Please also consider joining the “Close Guantánamo” campaign, and, if you appreciate Andy’s work, feel free to make a donation.
January 29, 2015
Join the ‘March for Homes’ in London This Saturday, January 31
This Saturday I’ll be joining the “March for Homes” in London, as campaigning groups and individuals calling call for controls on the private rental market and protection for social housing. One group who will be attending is People Before Profit, who, at the weekend, raised this excellent little house outside Lewisham Council’s offices. Campaigners have been sleeping in it ever since, educating passers-by about the deplorable housing situation in Lewisham — replicated across London’s 32 boroughs, of course — and calling for local housing needs to be addressed, and not the profits of developers , who are all over Lewisham like a plague. Spokesman John Hamilton said, “We want all new housing to be affordable,” and also highlighted the 600 families currently living in temporary accommodation in the borough. “We need drastic action,” he added.
On Saturday, campaigners from across London — myself included — will be marching to City Hall — that odd little lop-sided egg near Tower Bridge, part of the horribly corporate More London development — to tell London’s addled Mayor, Boris Johnson, that drastic action is indeed needed on housing. That’s at 2pm, and is preceded by two marches beginning at 12 noon — one from south London and one from the east.

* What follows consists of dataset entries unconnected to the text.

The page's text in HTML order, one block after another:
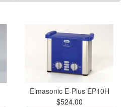
Elmasonic E-Plus EP10H
$524.00
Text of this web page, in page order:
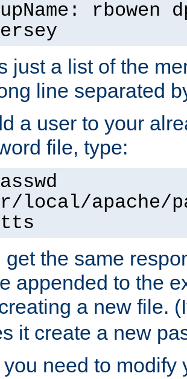
rbowen
just a list of the
line separated
a user to your
file, type:
local/apache/
get the same
appended to the
a new file.
it create a new
you need to modify
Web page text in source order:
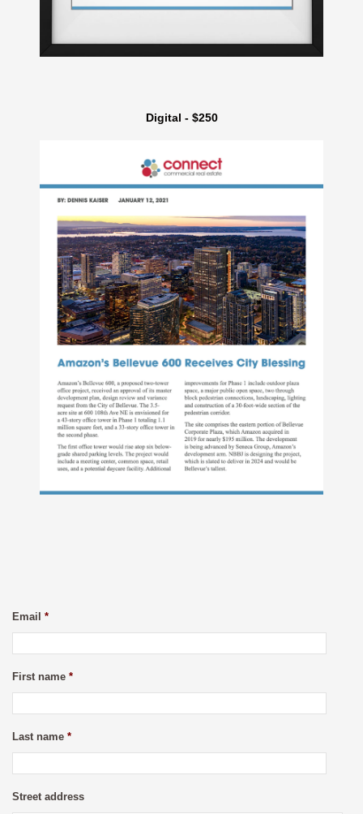
Digital - $250
Email *
First name *
Last name *
Street address
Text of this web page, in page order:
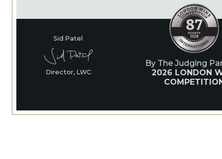
Sid Patel
Director, LWC
By The Judging
2026 LONDON

The south London meeting point (see the map here and the Facebook page) is St. Maryʼs Churchyard, just south of the Elephant & Castle, London SE1 6SQ (nearest tube/rail Elephant & Castle), the protected green space next to the obscene 44-storey tower — 360 London — that Mace and Essential Living are building, which “will provide 462 units, of which 188 will be affordable” (but only once the word “affordable” has been twisted out of all shape to mean 80% of market rents; in other words, unaffordable for most ordinary working people). According to the London SE1 website, “It will contain one of the largest number of homes for long-term private rental in the country when complete.” In addition, “The Peabody Housing Trust has been appointed to manage the affordable housing element with 159 shared ownership and 29 rental units.”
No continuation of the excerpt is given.